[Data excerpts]
Start of Block

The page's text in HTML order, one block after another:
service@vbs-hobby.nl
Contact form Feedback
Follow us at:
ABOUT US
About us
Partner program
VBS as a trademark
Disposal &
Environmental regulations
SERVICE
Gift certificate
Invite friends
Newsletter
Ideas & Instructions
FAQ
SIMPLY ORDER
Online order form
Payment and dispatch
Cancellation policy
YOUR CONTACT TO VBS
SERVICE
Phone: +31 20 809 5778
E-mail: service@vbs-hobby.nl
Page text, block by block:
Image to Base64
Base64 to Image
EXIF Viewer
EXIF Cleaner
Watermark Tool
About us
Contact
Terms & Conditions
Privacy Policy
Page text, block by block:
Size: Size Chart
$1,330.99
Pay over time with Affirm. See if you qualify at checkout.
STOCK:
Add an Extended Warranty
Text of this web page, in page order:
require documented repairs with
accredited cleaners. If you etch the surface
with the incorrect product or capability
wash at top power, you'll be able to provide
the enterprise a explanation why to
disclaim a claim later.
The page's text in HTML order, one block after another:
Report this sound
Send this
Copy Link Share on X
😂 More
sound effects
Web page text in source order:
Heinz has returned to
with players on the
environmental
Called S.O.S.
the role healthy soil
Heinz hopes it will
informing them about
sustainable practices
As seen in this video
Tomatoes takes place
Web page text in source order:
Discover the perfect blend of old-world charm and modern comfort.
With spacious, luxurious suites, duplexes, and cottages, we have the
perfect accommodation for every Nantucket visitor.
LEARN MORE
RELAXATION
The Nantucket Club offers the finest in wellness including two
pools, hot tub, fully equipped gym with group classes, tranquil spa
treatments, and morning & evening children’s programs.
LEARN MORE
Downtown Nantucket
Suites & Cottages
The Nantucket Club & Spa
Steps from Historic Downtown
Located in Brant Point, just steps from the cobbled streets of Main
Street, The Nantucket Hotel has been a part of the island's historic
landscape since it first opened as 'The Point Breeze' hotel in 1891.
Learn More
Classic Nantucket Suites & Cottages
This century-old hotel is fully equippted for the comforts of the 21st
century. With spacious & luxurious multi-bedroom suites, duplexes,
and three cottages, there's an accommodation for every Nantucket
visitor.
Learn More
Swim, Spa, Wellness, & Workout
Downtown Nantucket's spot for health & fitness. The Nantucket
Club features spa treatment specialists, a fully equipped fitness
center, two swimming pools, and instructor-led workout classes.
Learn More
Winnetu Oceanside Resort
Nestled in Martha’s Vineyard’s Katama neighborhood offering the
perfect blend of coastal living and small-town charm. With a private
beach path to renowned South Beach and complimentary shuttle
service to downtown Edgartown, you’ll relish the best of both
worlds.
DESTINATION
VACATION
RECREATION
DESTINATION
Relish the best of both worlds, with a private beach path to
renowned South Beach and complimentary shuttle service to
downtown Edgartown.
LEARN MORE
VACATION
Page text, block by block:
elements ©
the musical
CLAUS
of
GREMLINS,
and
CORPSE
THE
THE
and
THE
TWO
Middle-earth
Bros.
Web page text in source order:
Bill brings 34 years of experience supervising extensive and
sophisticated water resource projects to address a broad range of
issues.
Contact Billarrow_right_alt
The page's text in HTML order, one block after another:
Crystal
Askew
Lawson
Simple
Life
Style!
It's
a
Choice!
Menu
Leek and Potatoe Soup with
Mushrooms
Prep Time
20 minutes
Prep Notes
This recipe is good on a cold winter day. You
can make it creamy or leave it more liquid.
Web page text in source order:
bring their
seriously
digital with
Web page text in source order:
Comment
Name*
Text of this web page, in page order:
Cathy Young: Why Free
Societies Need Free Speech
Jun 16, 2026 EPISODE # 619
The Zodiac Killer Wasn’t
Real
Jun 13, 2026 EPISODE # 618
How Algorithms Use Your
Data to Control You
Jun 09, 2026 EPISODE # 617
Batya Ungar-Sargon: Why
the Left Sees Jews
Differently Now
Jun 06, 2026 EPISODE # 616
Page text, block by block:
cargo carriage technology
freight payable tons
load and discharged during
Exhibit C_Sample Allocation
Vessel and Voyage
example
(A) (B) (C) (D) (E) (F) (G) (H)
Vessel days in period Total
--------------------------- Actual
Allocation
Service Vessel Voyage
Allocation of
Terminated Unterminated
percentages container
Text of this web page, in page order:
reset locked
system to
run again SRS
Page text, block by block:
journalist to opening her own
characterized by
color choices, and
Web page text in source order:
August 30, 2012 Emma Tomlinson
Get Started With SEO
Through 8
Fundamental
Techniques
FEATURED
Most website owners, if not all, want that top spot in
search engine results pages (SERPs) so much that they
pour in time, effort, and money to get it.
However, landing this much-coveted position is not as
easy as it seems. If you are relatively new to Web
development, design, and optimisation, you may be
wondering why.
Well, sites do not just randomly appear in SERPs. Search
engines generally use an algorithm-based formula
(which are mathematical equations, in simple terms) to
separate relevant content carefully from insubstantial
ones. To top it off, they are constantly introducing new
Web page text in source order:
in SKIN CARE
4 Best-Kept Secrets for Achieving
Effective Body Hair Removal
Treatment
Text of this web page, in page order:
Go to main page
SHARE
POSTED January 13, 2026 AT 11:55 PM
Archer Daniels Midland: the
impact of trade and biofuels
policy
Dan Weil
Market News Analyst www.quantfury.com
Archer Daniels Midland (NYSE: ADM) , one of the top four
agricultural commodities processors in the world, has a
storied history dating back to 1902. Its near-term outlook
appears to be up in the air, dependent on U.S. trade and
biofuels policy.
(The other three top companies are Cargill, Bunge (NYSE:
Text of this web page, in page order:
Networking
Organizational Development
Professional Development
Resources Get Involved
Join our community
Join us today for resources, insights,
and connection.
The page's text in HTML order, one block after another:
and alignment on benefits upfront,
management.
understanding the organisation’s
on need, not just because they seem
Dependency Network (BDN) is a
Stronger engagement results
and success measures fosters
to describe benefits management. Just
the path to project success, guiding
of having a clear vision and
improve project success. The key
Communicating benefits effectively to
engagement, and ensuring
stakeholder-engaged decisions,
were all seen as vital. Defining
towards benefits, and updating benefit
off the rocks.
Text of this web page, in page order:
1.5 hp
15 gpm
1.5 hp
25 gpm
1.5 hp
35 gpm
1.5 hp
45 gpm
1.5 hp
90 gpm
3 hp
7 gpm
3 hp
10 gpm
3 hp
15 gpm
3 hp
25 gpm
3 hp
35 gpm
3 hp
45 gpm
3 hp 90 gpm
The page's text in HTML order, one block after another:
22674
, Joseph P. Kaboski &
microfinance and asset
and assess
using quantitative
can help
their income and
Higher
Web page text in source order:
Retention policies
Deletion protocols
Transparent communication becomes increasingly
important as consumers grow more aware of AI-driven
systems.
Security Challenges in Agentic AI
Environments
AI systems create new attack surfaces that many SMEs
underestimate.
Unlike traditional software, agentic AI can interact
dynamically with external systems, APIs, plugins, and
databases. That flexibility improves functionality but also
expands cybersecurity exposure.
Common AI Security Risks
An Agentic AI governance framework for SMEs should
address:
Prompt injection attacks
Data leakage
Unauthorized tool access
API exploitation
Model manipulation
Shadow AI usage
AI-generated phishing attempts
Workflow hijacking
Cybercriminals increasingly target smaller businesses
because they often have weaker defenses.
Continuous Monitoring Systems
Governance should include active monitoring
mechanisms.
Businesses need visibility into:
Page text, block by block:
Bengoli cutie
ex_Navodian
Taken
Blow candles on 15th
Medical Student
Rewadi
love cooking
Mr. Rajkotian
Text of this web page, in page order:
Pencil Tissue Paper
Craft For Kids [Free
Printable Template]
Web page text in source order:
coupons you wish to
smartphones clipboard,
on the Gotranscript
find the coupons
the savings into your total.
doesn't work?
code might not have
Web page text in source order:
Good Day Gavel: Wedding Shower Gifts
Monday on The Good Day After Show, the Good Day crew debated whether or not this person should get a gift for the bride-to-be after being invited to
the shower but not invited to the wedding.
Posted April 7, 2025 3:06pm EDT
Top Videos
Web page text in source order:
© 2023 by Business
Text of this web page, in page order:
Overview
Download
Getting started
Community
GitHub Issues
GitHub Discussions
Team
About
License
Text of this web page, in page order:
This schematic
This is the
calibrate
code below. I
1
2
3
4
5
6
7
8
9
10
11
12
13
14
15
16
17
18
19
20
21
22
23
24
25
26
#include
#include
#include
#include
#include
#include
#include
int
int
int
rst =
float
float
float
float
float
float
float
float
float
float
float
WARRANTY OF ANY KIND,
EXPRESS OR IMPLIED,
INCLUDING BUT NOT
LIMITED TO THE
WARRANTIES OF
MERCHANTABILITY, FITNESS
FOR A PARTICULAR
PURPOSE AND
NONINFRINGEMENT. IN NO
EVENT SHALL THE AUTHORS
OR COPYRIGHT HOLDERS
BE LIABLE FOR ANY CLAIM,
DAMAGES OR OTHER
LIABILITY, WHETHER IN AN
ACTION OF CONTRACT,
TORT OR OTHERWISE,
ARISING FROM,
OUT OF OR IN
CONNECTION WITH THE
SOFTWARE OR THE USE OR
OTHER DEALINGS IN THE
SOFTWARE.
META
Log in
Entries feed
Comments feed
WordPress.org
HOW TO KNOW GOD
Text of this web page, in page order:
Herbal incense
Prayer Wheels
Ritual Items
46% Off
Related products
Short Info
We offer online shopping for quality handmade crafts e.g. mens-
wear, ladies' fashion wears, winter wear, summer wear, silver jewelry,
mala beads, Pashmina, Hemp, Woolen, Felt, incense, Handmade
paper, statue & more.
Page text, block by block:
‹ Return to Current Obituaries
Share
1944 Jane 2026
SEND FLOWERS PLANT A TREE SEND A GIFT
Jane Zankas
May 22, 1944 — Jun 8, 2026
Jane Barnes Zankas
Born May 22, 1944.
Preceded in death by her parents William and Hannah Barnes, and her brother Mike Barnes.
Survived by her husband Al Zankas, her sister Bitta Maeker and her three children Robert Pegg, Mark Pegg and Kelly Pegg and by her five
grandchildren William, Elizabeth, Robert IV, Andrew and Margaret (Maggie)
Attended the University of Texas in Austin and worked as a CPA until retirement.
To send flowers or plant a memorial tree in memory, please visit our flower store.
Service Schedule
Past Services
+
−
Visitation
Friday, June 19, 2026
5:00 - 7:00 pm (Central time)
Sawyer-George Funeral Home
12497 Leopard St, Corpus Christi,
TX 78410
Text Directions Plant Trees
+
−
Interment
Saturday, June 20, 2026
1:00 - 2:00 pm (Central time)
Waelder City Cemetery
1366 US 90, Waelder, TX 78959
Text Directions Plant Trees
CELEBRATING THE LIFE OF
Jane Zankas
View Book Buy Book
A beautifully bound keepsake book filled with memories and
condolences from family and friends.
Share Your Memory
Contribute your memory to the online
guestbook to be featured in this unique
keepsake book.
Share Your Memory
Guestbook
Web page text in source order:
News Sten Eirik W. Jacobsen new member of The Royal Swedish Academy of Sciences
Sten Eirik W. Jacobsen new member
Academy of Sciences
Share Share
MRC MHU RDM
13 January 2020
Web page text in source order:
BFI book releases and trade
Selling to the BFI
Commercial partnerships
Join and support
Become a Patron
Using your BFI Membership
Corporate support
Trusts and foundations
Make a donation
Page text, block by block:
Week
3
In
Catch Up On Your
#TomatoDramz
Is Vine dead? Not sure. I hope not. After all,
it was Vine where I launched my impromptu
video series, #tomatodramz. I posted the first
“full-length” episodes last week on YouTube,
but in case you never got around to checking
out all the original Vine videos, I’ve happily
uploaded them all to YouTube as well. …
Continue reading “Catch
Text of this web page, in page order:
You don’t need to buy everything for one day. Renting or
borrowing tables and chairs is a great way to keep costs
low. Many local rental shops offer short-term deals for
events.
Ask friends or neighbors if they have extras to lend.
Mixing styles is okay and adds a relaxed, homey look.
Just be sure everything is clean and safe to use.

End of Block

From the data above, copy every line where "Academy" appears.

News Sten Eirik W. Jacobsen new member of The Royal Swedish Academy of Sciences
Academy of Sciences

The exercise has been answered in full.